Barcelonesa nacida en Argentina, la autora lleva ya varios años instalada en Madrid, y en ella, igual que conviven diferentes identidades, también lo hacen unas cuantas almas culturales. Porque Lijtmaer puede hablar con la misma pasión y conocimiento de causa del caso Britney Spears y de Virginia Woolf, de antropología urbana y del psicoanálisis que lleva en los genes, de Suede y de Missy Elliott. En la novela que publica ahora con Anagrama, Cauterio, confluyen varias de esas vetas, y es un libro destinado a colocarla en la primera línea de nuestra literatura. Una historia que en realidad son dos, entrecruzadas en capítulos consecutivos. La primera narra la odisea de una mujer joven, en la Barcelona de hace pocos años, que vive aniquilada por el desamor con un hombre que no la trata bien. La segunda nos lleva a la Nueva Inglaterra puritana del siglo XVII, y nos presenta a unos personajes históricos femeninos que se salieron de la norma. Ambos relatos describen, con maestría narrativa y salpicados de retazos de humor, terror y aventura, los esfuerzos que las mujeres llevan siglos haciendo por ser libres. No solo respecto de los hombres, sus poderes y sus religiones, sino también respecto de la misma idea del amor.

¿Con cuál de las dos historias empezó todo?

Todo empezó con dos imágenes que tenía en la cabeza y no se me iban: la de una mujer en una isla, enterrada, lejos de casa. Y también la de un animal que se estrella contra un cristal. Dos imágenes paralelas que tenían en común la idea de aislamiento. Y pensaba, ¿quién es esta mujer? Por otra parte, siempre me ha interesado la historia de los primeros puritanos en Estados Unidos, y me puse a investigar.

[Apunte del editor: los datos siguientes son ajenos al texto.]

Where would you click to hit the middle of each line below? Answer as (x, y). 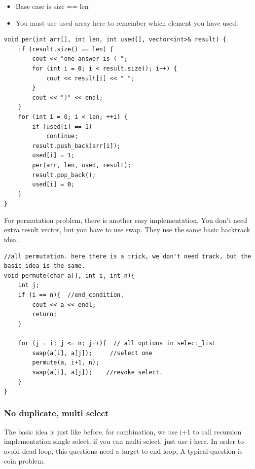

Ya conocía la historia de Anne Hutchinson, que fue una de las primeras disidentes dentro del puritanismo. Pero encontré que había otra mujer, Deborah Moody, que había hecho el mismo tránsito pero era mucho menos conocida, y su historia menos trágica. Deborah había logrado montar su propia comunidad, y había fundado lo que hoy se conoce como Gravesend, en Brooklyn (Nueva York). Ella hizo el primer trazado urbanístico moderno y fue considerada la mujer más peligrosa del mundo en ese momento. Cuando dí con Deborah Moody dije: ya lo tengo. Esta mujer es ella.

¿Y la otra?

Estaba en Barcelona, a finales de 2019, y me vino la idea de esa voz que representa a todo este cúmulo de mujeres que yo he conocido, de mi generación, que pueden contar una historia mucho más contemporánea de lo que les pasa en torno a la idea del amor. Del amor como trampa para las mujeres, que es un poco la idea del libro.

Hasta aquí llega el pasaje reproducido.